DATA RECORDS: Begin
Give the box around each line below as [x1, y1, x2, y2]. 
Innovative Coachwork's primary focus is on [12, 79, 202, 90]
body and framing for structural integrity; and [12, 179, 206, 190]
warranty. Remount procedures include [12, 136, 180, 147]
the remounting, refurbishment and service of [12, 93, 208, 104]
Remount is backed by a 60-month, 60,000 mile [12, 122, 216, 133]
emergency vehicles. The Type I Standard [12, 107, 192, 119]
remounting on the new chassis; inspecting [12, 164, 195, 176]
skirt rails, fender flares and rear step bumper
DATA RECORDS: End
Copy out the full set of records precisely, leaving nothing out.

Give the box around each line below as [x1, y1, x2, y2]. 
Innovative Coachwork's primary focus is on [12, 79, 202, 90]
body and framing for structural integrity; and [12, 179, 206, 190]
warranty. Remount procedures include [12, 136, 180, 147]
the remounting, refurbishment and service of [12, 93, 208, 104]
Remount is backed by a 60-month, 60,000 mile [12, 122, 216, 133]
emergency vehicles. The Type I Standard [12, 107, 192, 119]
remounting on the new chassis; inspecting [12, 164, 195, 176]
skirt rails, fender flares and rear step bumper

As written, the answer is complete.